Ten Lessons from Camp Lemon Lime
Every year our family has a family camp here at the Guire Shire. My kids, grandkids and some friends join us for four days of swimming, eating, trampolining, crafts, camp fires, hammocking and berry picking.
Life likes to show us things. They may not be new things, but how many times do we need to learn a lesson before we get it?
Here’s some observations from the family:
1. Have a plan. If the plan doesn’t work for the moment, pitch it.
I made up cute index cards with chores for everyone. They got handed out to the first family who arrived. I picked them up several times and thought about handing them all out. I didn’t. I pitched them. It was a great idea, but my family seems to work like a well oiled machine and they just do the stuff. The cards suited my planner-type personality, but they were just paper reminders that we didn’t need.
2. You are going to be uncomfortable. It’s okay.
Being comfortable has become a goal in our culture. We want the temperature perfect, food just the way we like it and all of our circumstances to be favorable (count me in for all of the above). It’s just not reality when you are building relationships with family or anyone for that matter. There is a lot of denying oneself for the greater good of family. It means not always saying what you want to say. It means not getting your turn first or the fourth S’more.
“When two humans have lived together for many years it usually happens that each has tones of voice and expressions of face which are almost unendurably irritating to the other. Work on that. Bring fully into the consciousness of your patient that particular lift of his mother’s eyebrows which he learned to dislike in the nursery, and let him think how much he dislikes it. Let him assume that she knows how annoying it is and does it to annoy – if you know your job he will not notice the immense improbability of the assumption. And, of course, never let him suspect that he has tones and looks which similarly annoy her. As he cannot see or hear himself, this easily managed.”
― C.S. Lewis, The Screwtape Letters
3. There are going to be meltdowns.
When people are out of there comfort zone, especially kids with capital letter syndromes, there are going to be meltdowns. Sometimes, it’s the adults melting down. Sometimes it is a kids. Often the fix is as simple as a snack, water or a nap for both of the above.
4. Don’t wait until you are too tired to make a pot of coffee.
One afternoon, one of the adults promised to make a pot of coffee. An hour later, there was still no coffee made. Isn’t that human nature? We wait until we are at the end of our rope before we ask for help. Coffee is help in this house, incase you are wondering. When adults can’t regulate because we are too tired, neither can the kiddos.

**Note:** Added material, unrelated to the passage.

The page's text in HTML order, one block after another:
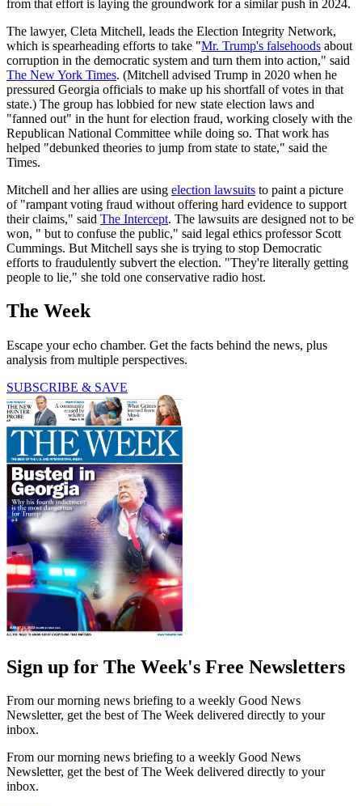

5. Don’t let five little girls vote on a movie.
Yep. That’s it for that one. Just pick the movie.
6. Keep the rules simple and short.
Our camp rules this year:
1. Be kind
2. Clean up after yourself
3. Have fun
*The rules are a modified ‘yes’ sandwich.
7. Have fun applies to the adults too.
This family has this lesson down pat. See the pictures above. No couch potato parents here which makes me proud. Swim with the kids. Play on the trampoline. Read stories. Have a tea party. Do the crafts. Enjoy the moment.

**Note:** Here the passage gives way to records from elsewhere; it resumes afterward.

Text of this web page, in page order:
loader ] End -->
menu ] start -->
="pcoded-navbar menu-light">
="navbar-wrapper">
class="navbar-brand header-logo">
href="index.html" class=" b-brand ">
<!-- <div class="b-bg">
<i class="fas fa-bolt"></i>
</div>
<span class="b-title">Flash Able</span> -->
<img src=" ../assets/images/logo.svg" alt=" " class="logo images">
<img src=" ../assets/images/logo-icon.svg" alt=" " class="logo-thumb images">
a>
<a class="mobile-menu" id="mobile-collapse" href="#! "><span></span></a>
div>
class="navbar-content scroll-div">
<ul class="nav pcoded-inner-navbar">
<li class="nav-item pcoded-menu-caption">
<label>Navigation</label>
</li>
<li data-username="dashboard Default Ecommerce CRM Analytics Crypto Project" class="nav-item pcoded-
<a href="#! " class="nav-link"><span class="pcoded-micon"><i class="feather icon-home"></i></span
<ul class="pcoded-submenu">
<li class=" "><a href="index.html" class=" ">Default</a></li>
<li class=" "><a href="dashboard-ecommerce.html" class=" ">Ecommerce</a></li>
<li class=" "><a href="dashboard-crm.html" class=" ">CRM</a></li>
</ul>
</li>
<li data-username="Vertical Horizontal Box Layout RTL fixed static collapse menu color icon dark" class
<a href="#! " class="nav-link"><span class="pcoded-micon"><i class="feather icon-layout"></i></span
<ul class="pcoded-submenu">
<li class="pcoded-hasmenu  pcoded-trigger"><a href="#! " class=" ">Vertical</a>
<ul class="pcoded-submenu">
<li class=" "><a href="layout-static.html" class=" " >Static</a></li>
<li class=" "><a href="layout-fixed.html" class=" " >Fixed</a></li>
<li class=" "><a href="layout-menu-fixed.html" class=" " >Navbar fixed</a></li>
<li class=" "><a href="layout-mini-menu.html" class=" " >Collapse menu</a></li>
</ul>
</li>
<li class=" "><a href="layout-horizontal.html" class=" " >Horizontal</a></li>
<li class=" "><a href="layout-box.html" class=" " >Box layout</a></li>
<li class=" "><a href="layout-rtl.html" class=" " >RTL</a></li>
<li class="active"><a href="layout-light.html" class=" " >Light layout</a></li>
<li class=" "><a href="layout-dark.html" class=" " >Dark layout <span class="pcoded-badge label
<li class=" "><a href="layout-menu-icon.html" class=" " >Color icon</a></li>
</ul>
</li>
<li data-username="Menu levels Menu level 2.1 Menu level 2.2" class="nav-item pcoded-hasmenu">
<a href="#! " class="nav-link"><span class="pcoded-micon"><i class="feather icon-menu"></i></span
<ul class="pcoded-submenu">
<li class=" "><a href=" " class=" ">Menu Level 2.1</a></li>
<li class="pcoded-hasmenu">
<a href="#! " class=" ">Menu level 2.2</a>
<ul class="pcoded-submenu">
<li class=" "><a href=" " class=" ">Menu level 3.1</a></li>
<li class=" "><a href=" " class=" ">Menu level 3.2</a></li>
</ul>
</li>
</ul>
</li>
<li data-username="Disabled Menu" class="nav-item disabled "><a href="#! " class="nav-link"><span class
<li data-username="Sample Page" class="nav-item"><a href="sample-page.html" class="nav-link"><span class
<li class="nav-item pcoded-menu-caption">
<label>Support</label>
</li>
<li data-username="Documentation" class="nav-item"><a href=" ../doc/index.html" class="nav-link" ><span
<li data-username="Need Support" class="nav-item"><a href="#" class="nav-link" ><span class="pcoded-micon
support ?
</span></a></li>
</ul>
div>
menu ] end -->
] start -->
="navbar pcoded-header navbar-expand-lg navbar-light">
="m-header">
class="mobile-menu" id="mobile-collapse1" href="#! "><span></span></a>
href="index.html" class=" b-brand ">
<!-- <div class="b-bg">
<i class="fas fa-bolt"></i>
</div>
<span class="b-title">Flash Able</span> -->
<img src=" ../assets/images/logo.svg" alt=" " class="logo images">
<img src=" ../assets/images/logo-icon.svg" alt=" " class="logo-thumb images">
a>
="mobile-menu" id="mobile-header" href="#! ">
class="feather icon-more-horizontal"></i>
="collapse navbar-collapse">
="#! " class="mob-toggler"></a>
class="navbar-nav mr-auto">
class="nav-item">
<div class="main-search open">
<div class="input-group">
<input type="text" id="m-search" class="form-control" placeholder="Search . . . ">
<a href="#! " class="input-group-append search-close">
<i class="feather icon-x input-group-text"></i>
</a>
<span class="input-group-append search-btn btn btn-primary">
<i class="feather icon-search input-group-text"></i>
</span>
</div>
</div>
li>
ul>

8. By the end of camp you drink from anyone’s water bottle.
We had a great system. We did. It involved a sharpie to put a name on water bottles or Gatorades. It worked well until the last day. I brought Moira up on the deck after swimming and she grabbed a Gatorade that was on the coffee table. No name on it. She took a big swig and so did I. Hunter was drinking it too. He admitted he had no idea who it belonged to. We share things, guys!
9. Kid mirror whomever they are around.
Six month old Merrick watched his baby cousins escape the blanket and the family room by crawling. Soon, he followed suit. He is now crawling. Another child was afraid in the pool. Another child followed. It’s a chain reaction. Watch what you say. What what you do, because it will come back to you through a child. This is also a great thing. When we have great actions and reactions, the kids eventually follow suit.

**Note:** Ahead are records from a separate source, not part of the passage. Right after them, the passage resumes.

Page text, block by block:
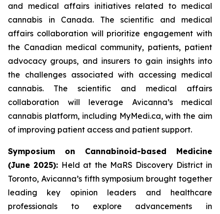
and medical affairs initiatives related to medical
cannabis in Canada. The scientific and medical
affairs collaboration will prioritize engagement with
the Canadian medical community, patients, patient
advocacy groups, and insurers to gain insights into
the challenges associated with accessing medical
cannabis. The scientific and medical affairs
collaboration will leverage Avicanna’s medical
cannabis platform, including MyMedi.ca, with the aim
of improving patient access and patient support.
Symposium on Cannabinoid-based Medicine
(June 2025): Held at the MaRS Discovery District in
Toronto, Avicanna’s fifth symposium brought together
leading key opinion leaders and healthcare
professionals to explore advancements in
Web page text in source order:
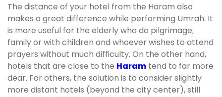
The distance of your hotel from the Haram also
makes a great difference while performing Umrah. It
is more useful for the elderly who do pilgrimage,
family or with children and whoever wishes to attend
prayers without much difficulty. On the other hand,
hotels that are close to the Haram tend to far more
dear. For others, the solution is to consider slightly
more distant hotels (beyond the city center), still
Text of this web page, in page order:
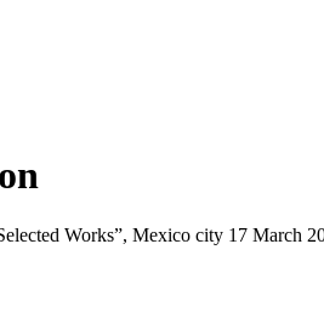
Works”, Mexico city 17 March
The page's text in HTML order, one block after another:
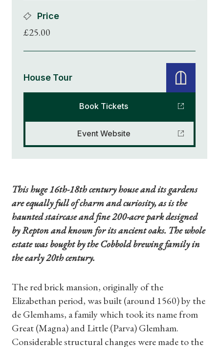
Price
£25.00
House Tour
Book Tickets
Event Website
This huge 16th-18th century house and its gardens
are equally full of charm and curiosity, as is the
haunted staircase and fine 200-acre park designed
by Repton and known for its ancient oaks. The whole
estate was bought by the Cobbold brewing family in
the early 20th century.
The red brick mansion, originally of the
Elizabethan period, was built (around 1560) by the
de Glemhams, a family which took its name from
Great (Magna) and Little (Parva) Glemham.
Considerable structural changes were made to the
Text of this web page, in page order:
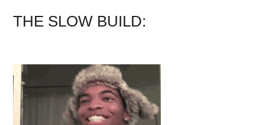
THE SLOW BUILD:
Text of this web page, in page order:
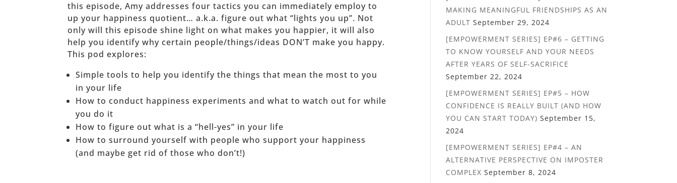
this episode, Amy addresses four tactics you can immediately employ to
up your happiness quotient… a.k.a. figure out what “lights you up”. Not
only will this episode shine light on what makes you happier, it will also
help you identify why certain people/things/ideas DON’T make you happy.
This pod explores:
Simple tools to help you identify the things that mean the most to you
in your life
How to conduct happiness experiments and what to watch out for while
you do it
How to figure out what is a “hell-yes” in your life
How to surround yourself with people who support your happiness
(and maybe get rid of those who don’t!)
MAKING MEANINGFUL FRIENDSHIPS AS AN
ADULT September 29, 2024
[EMPOWERMENT SERIES] EP#6 – GETTING
TO KNOW YOURSELF AND YOUR NEEDS
AFTER YEARS OF SELF-SACRIFICE
September 22, 2024
[EMPOWERMENT SERIES] EP#5 – HOW
CONFIDENCE IS REALLY BUILT (AND HOW
YOU CAN START TODAY) September 15,
2024
[EMPOWERMENT SERIES] EP#4 – AN
ALTERNATIVE PERSPECTIVE ON IMPOSTER
COMPLEX September 8, 2024
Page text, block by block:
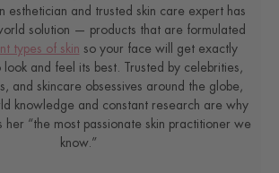
esthetician and trusted skin care expert has
solution — products that are formulated
types of skin so your face will get exactly
and feel its best. Trusted by celebrities,
and skincare obsessives around the globe,
knowledge and constant research are why
“the most passionate skin practitioner we
know.”
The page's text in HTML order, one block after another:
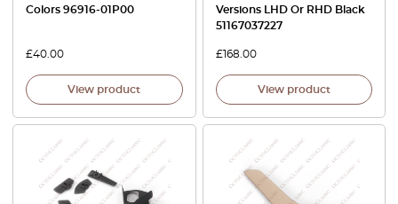
Colors 96916-01P00
£40.00
View product
Versions LHD Or RHD Black
51167037227
£168.00
View product
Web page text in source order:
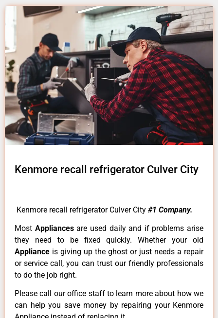
Kenmore recall refrigerator Culver City
Kenmore recall refrigerator Culver City #1 Company.
Most Appliancesare used daily and if problems arise
they need to be fixed quickly. Whether your old
Appliance is giving up the ghost or just needs a repair
or service call, you can trust our friendly professionals
to do the job right.
Please call our office staff to learn more about how we
can help you save money by repairing your Kenmore
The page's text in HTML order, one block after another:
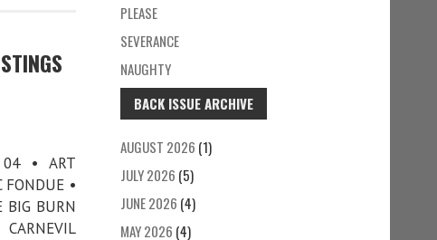
04 • ART
FONDUE •
BIG BURN
PLEASE
SEVERANCE
NAUGHTY
BACK ISSUE ARCHIVE
AUGUST 2026 (1)
JULY 2026 (5)
JUNE 2026 (4)
MAY 2026 (4)
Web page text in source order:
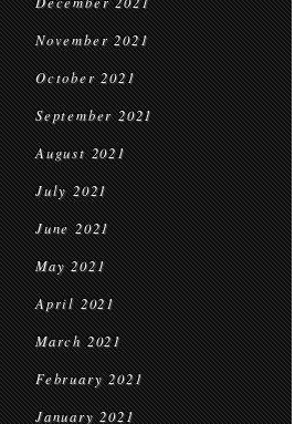
November 2021
October 2021
September 2021
August 2021
July 2021
June 2021
May 2021
April 2021
March 2021
February 2021
January 2021
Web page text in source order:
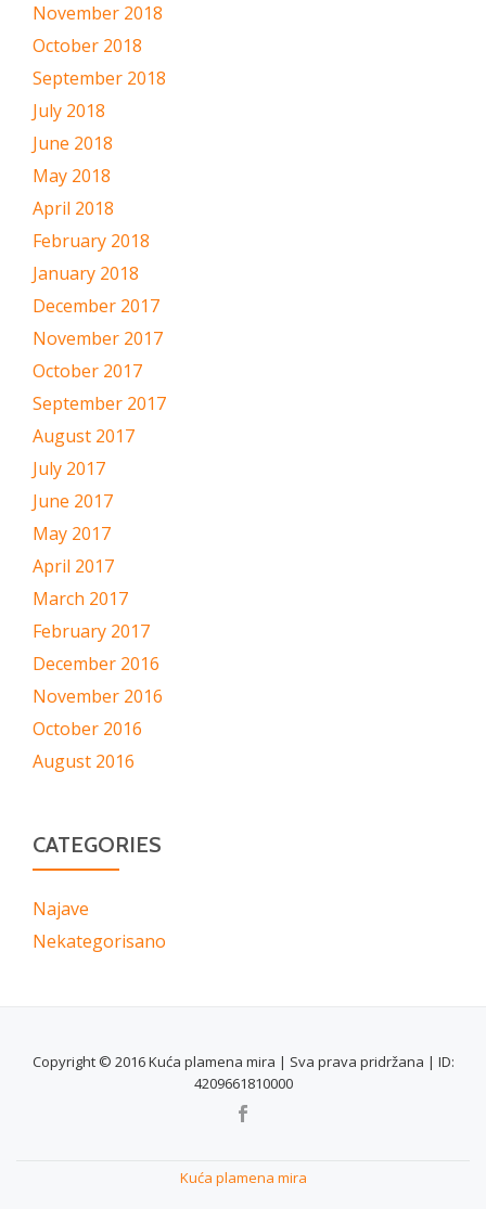
November 2018
October 2018
September 2018
July 2018
June 2018
May 2018
April 2018
February 2018
January 2018
December 2017
November 2017
October 2017
September 2017
August 2017
July 2017
June 2017
May 2017
April 2017
March 2017
February 2017
December 2016
November 2016
October 2016
August 2016
CATEGORIES
Najave
Nekategorisano
Copyright © 2016 Kuća plamena mira | Sva prava pridržana | ID:
4209661810000
Kuća plamena mira
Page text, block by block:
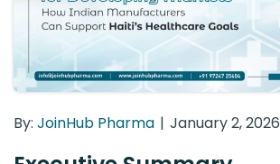
By: JoinHub Pharma January 2, 2026
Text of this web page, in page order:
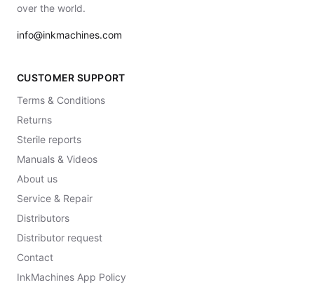
over the world.
info@inkmachines.com
CUSTOMER SUPPORT
Terms & Conditions
Returns
Sterile reports
Manuals & Videos
About us
Service & Repair
Distributors
Distributor request
Contact
InkMachines App Policy

10. Be thankful and say so.
There are so many things to be thankful for. We often forget these when everyone is cranky (I’m speaking of the adults here). When the whole family is together, we must remember what a blessing that is. It’s not something to be taken for granted. It’s a gift. My kids are a gift. They are amazing parents (the ones who have kids). All of them work together for a common goal such as getting kids changed for the pool, from the pool or making dinner. They get along. I know that is rare. It is a blessing.